LA PROFONDE SIGNIFICATION DES CHOSES
STAGE DES 16 et 17 octobre 2004
Laisser croître en soi ce qu’il y a de plus essentiel en obéissance
avec sa propre nature implique en général une prise de décision
qui invite à laisser derrière soi ce qui n’est plus de l’ordre
de l’utile.
Distinguer l’utile de l’inutile en soi c’est aussi s’inviter
soi-même à franchir certains obstacles.
Et quels sont ces obstacles ?
La nature de l’obstacle se révèle lorsque la conscience
est claire et reposée.
Le principal obstacle à la réalisation c’est, encore et
toujours, la peur et cette peur se manifeste sous diverses formes qui sont toutes
génératrices d’obstacles.
La peur de perdre
Liée à l’avoir ou à son contraire le non-avoir, la
peur de perdre a pour effet principal le repli sur soi, une forme d’auto
rétrécissement de l’âme et de la psyché qui
s’approprie les habitudes passées, résultats de nos anciens
apprentissages.
Celle-ci est tellement ancrée dans nos mémoires qu’elle
se reproduit souvent à notre insu et de manière automatique.

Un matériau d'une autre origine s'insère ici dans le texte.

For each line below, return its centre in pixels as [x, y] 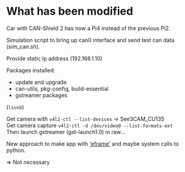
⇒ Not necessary [28, 162]
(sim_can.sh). [23, 47]
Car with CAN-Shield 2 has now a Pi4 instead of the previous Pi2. [89, 28]
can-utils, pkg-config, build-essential [62, 88]
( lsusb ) [15, 107]
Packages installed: [31, 70]
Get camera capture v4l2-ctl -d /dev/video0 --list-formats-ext [89, 125]
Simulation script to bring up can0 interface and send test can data [91, 40]
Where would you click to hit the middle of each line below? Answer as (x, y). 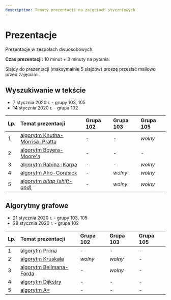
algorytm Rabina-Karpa (49, 165)
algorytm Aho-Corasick (49, 173)
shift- (65, 181)
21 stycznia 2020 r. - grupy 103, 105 (50, 218)
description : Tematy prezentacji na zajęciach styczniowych (70, 10)
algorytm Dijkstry (41, 282)
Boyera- (53, 150)
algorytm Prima (39, 251)

On
ne la voit pas ! Et si on ne la voit pas c'est tout simplement qu'on a peur
de la voir. Prendre conscience de sa toute puissance nous met en péril.
Refusant cette prise de conscience, nous lui laissons les pleins pouvoirs et
lui déléguons le nôtre !
La peur de perdre étrique l’être qui se crispe sur ses possessions,
qui sont autant de fausses sécurités.
Comment donc désarçonner cette peur particulière ?
Percevoir les mécanismes
Il n’est pas de travail qui ne soit motivé par la nécessité.

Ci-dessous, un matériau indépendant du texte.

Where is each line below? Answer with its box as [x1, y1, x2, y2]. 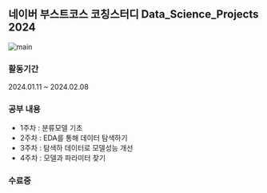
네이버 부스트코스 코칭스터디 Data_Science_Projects [8, 7, 259, 22]
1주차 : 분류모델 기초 [19, 123, 83, 133]
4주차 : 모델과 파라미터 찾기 [19, 153, 106, 163]
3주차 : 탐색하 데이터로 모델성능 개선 [19, 143, 133, 153]
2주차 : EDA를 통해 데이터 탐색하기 [19, 133, 128, 143]
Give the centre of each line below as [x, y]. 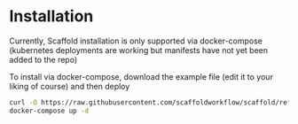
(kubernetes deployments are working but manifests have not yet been [139, 50]
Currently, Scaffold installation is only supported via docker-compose [136, 41]
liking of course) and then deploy [70, 86]
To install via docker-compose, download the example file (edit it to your [141, 76]
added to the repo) [43, 59]
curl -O [24, 102]
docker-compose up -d [49, 111]
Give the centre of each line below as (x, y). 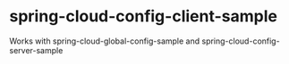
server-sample (36, 50)
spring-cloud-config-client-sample (143, 16)
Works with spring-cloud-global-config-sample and (105, 41)
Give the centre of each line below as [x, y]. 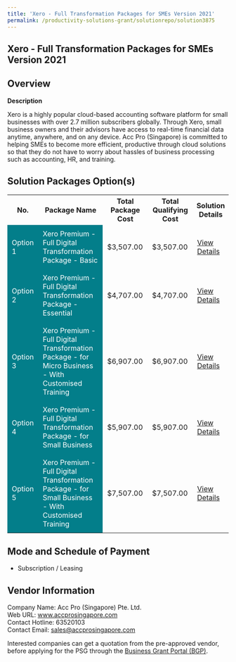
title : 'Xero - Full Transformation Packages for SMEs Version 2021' [111, 14]
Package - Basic [70, 260]
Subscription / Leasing [50, 568]
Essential [57, 312]
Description [25, 101]
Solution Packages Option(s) [71, 181]
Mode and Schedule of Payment [79, 551]
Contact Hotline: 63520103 [46, 623]

Ce n’est que lorsque le handicap est ressenti en tant que tel que le travail
commence et que l’on peut s’appliquer avec méthode à
aller chercher ce que l’on veut éradiquer.
Prendre conscience de nos peurs particulières nous amène très
directement à observer la manière dont elles se manifestent.

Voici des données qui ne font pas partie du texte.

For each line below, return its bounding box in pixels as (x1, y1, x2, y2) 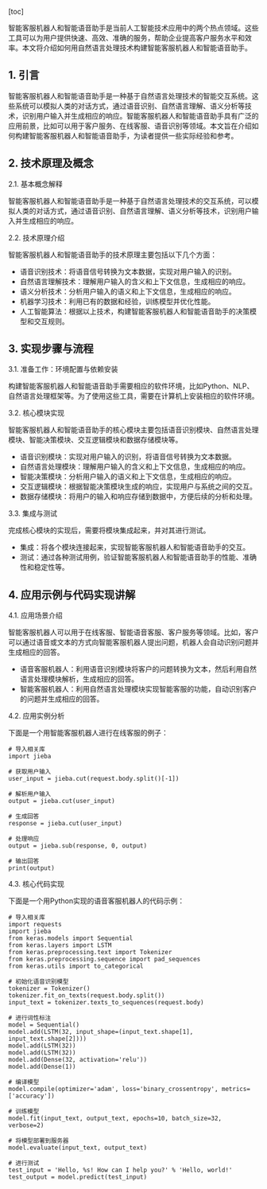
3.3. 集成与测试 (8, 509, 58, 518)
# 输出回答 (8, 857, 40, 866)
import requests (8, 921, 62, 929)
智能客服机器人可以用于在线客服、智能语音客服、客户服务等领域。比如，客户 (8, 628, 259, 637)
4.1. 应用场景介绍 (8, 610, 64, 620)
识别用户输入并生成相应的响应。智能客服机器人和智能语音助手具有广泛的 (21, 111, 259, 120)
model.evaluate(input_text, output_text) (8, 1144, 148, 1152)
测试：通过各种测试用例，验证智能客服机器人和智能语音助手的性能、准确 (19, 552, 257, 562)
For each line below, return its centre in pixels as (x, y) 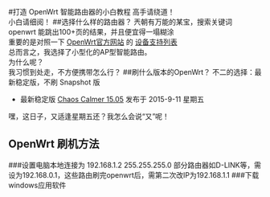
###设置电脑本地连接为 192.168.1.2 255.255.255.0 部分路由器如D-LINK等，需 (135, 165)
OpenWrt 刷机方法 (54, 144)
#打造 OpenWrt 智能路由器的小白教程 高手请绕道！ (92, 12)
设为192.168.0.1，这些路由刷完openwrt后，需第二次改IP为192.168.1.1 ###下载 (134, 174)
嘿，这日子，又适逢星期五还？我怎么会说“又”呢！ (89, 116)
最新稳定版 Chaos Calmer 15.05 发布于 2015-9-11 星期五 (112, 99)
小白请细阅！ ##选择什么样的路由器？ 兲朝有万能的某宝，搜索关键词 (121, 22)
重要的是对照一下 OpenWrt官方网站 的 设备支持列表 (93, 42)
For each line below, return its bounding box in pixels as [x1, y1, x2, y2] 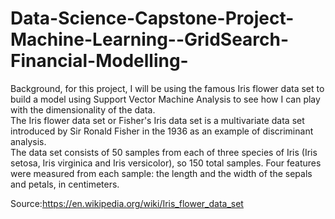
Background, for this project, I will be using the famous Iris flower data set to [10, 82, 325, 94]
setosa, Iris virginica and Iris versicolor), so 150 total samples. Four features [10, 157, 322, 169]
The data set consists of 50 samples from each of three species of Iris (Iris [10, 146, 318, 158]
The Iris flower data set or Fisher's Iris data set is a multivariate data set [10, 114, 305, 126]
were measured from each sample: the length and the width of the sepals [10, 167, 313, 179]
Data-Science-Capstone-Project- [10, 7, 295, 30]
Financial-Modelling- [10, 50, 189, 72]
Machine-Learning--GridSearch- [10, 28, 290, 51]

Est-ce la peur de perdre nos possessions, de manquer d’argent, de toit,
de nourriture, de se retrouver privé de l’essentiel, de ce qui
est vital à notre survie ?
Est-ce la peur de perdre l’estime de l’autre, sa reconnaissance
à notre égard ?
Est-ce la peur de perdre de notre influence, du pouvoir qui nous rassérène
à travers l’image sécurisante de quelqu’un de fort,
non vulnérable… la peur de l’impuissance ?
Est-ce la peur de perdre l’amour du conjoint, du parent, de l’enfant
et qui nous fait faire les concessions d’usage quitte à se renier
soi-même ?
Est-ce la peur de perdre qui nous mène ainsi par le « bout du nez
» ?
La peur d’être soi-même
Un remède. Si je me pose, je m’impose…
Quelle est ma vérité ? Qu’est-ce que j’aime, en un
mot qu’est-ce que je veux.
Nos revendications du passé n’ont pas toujours trouvé un
écho favorable et nous avons bien souvent été brimés
dans nos options, empêchés dans nos choix de vie.
… J’aurais tellement aimé être ceci ou faire cela…
Que n’ai-je obéi à mon intuition!… Comment et pourquoi
me suis-je finalement empêché(e) d’exister sous la forme
ressentie. Je n’ai pas choisi car je n’avais peut-être pas
les moyens de choisir et de dire oui à mes options de vies. J’ai
été obligé(e) de ce fait de me couper de mon propre ressenti,
de ne plus m’écouter, et même parfois de me renier !
Nos auto empêchements engendrant concrètement une série
de privations diverses, il sera nécessaire pour rétablir cet équilibre
et guérir ces énergies bloquées dans le passé, d’oser
certains « passages à l’acte ».
Agir
Si par exemple nous avons souffert de timidité par peur d’aborder
l’autre, peur de le contrarier, peur de dire non (et de perdre son estime,
sa considération ou son amour) il sera nécessaire de percevoir
clairement l’objet du conflit afin de s’accorder des champs d’action
progressifs et méthodiques, des terrains d’entraînement à
notre portée.
Choisir après clarification ses terrains d’entraînement demande
un certain discernement.
Il va falloir aller doucement mais fermement dans le sens des anciens interdits.
Nous pourrons par exemple, si nous avons peur de la hiérarchie, susciter
des rendez-vous avec des personnes haut placées dans l’échelle
sociale : donner un coup de téléphone au préfet afin d’obtenir
une subvention… Oser demander ce qui a été refusé
une première fois… etc.
Prenant en considération l’expérience nouvelle et son retour,
nous avons la preuve que nous pouvons faire la chose, que l’obtention
de cette chose est possible et peut donc devenir naturelle. L’action a
pour retour la preuve de ce possible qui va engendrer de plus en plus de confiance.
C'est un changement vis-à-vis de nos croyances.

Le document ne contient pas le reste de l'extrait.